(YOUR OBJECTIVE) When you reach a picture, pass over it; otherwise repeat the listing word for word.
EXERCISE MATERIAL section start
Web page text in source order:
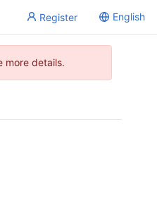
Register English
more details.
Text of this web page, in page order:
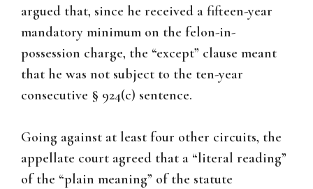
argued that, since he received a fifteen-year
mandatory minimum on the felon-in-
possession charge, the “except” clause meant
that he was not subject to the ten-year
consecutive § 924(c) sentence.
Going against at least four other circuits, the
appellate court agreed that a “literal reading”
of the “plain meaning” of the statute
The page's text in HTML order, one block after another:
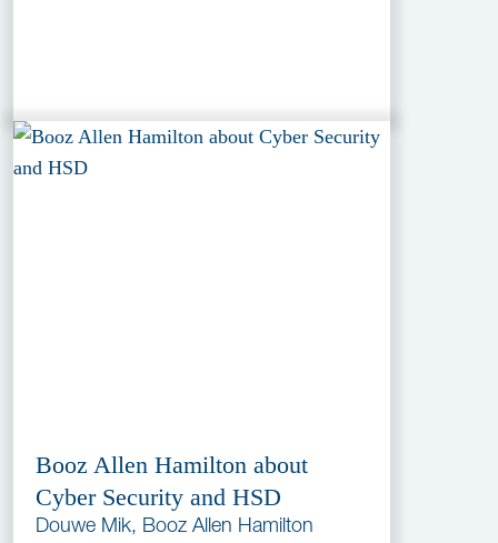
Booz Allen Hamilton about
Cyber Security and HSD
Douwe Mik, Booz Allen Hamilton
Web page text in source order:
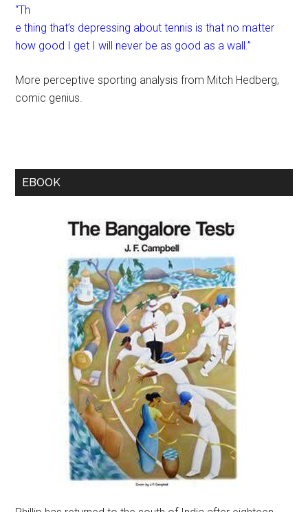
“Th
e thing that’s depressing about tennis is that no matter
how good I get I will never be as good as a wall.”
More perceptive sporting analysis from Mitch Hedberg,
comic genius.
EBOOK
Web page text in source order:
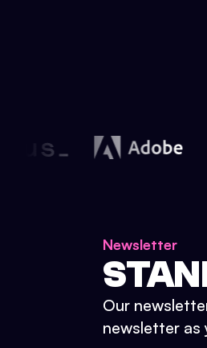
Newsletter
Our
newsletter as
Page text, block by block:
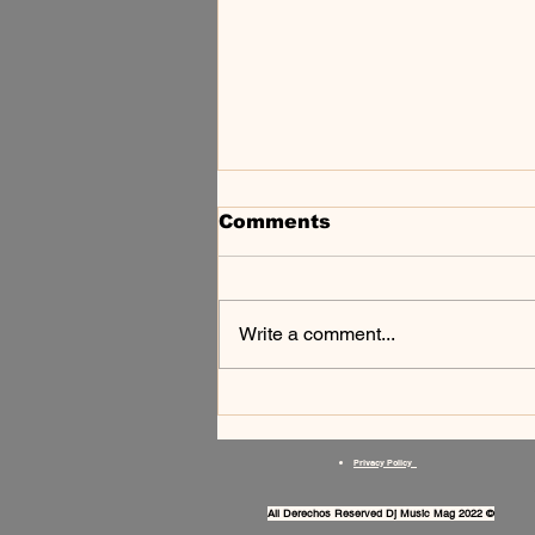
Comments
Write a comment...
Privacy Policy
All Derechos Reserved Dj Music Mag 2022 ©
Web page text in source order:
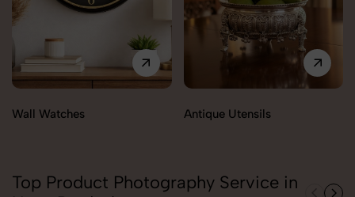
Wall Watches Antique Utensils
Top Product Photography Service in
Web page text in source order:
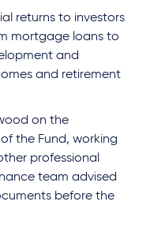
returns to investors
mortgage loans to
and
and retirement
on the
the Fund, working
professional
team advised
before the
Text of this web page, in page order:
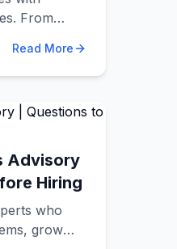
From
vs
Read More
Advisory
Hiring
who
grow
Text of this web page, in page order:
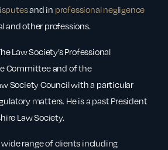
and in professional negligence
and other professions.
Law Society’s Professional
Committee and of the
Society Council with a particular
matters. He is a past President
Law Society.
wide range of clients including
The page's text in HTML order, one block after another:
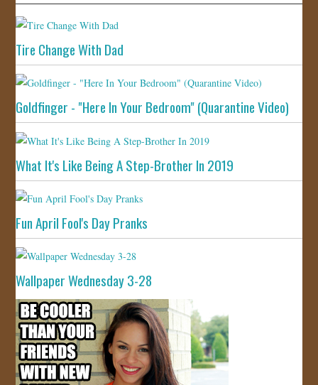
Tire Change With Dad
Goldfinger - "Here In Your Bedroom" (Quarantine Video)
What It's Like Being A Step-Brother In 2019
Fun April Fool's Day Pranks
Wallpaper Wednesday 3-28
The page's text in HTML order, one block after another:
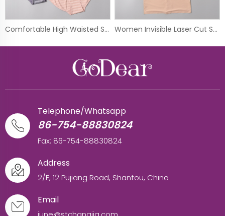
Comfortable High Waisted Seamless Full Brief Panty Women Invisible Laser Cut Shapewear Control Body Shaper Dress
Telephone/Whatsapp
86-754-88830824
Fax: 86-754-88830824
Address
2/F, 12 Pujiang Road, Shantou, China
Email
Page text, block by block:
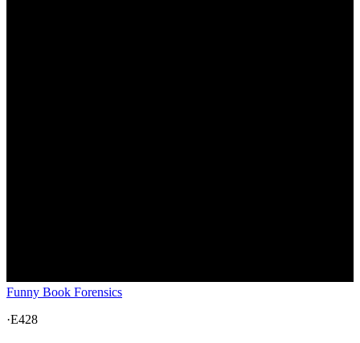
EXERCISE MATERIAL section end
(ANSWER TO THE EXERCISE)
Web page text in source order:
Register English
more details.
Text of this web page, in page order:
argued that, since he received a fifteen-year
mandatory minimum on the felon-in-
possession charge, the “except” clause meant
that he was not subject to the ten-year
consecutive § 924(c) sentence.
Going against at least four other circuits, the
appellate court agreed that a “literal reading”
of the “plain meaning” of the statute
The page's text in HTML order, one block after another:
Booz Allen Hamilton about
Cyber Security and HSD
Douwe Mik, Booz Allen Hamilton
Web page text in source order:
“Th
e thing that’s depressing about tennis is that no matter
how good I get I will never be as good as a wall.”
More perceptive sporting analysis from Mitch Hedberg,
comic genius.
EBOOK
Web page text in source order:
Newsletter
Our
newsletter as
Page text, block by block:
Comments
Write a comment...
Privacy Policy
All Derechos Reserved Dj Music Mag 2022 ©
Web page text in source order:
Wall Watches Antique Utensils
Top Product Photography Service in
Web page text in source order:
returns to investors
mortgage loans to
and
and retirement
on the
the Fund, working
professional
team advised
before the
Text of this web page, in page order:
From
vs
Read More
Advisory
Hiring
who
grow
Text of this web page, in page order:
and in professional negligence
and other professions.
Law Society’s Professional
Committee and of the
Society Council with a particular
matters. He is a past President
Law Society.
wide range of clients including
The page's text in HTML order, one block after another:
Tire Change With Dad
Goldfinger - "Here In Your Bedroom" (Quarantine Video)
What It's Like Being A Step-Brother In 2019
Fun April Fool's Day Pranks
Wallpaper Wednesday 3-28
The page's text in HTML order, one block after another:
Comfortable High Waisted Seamless Full Brief Panty Women Invisible Laser Cut Shapewear Control Body Shaper Dress
Telephone/Whatsapp
86-754-88830824
Fax: 86-754-88830824
Address
2/F, 12 Pujiang Road, Shantou, China
Email
Page text, block by block:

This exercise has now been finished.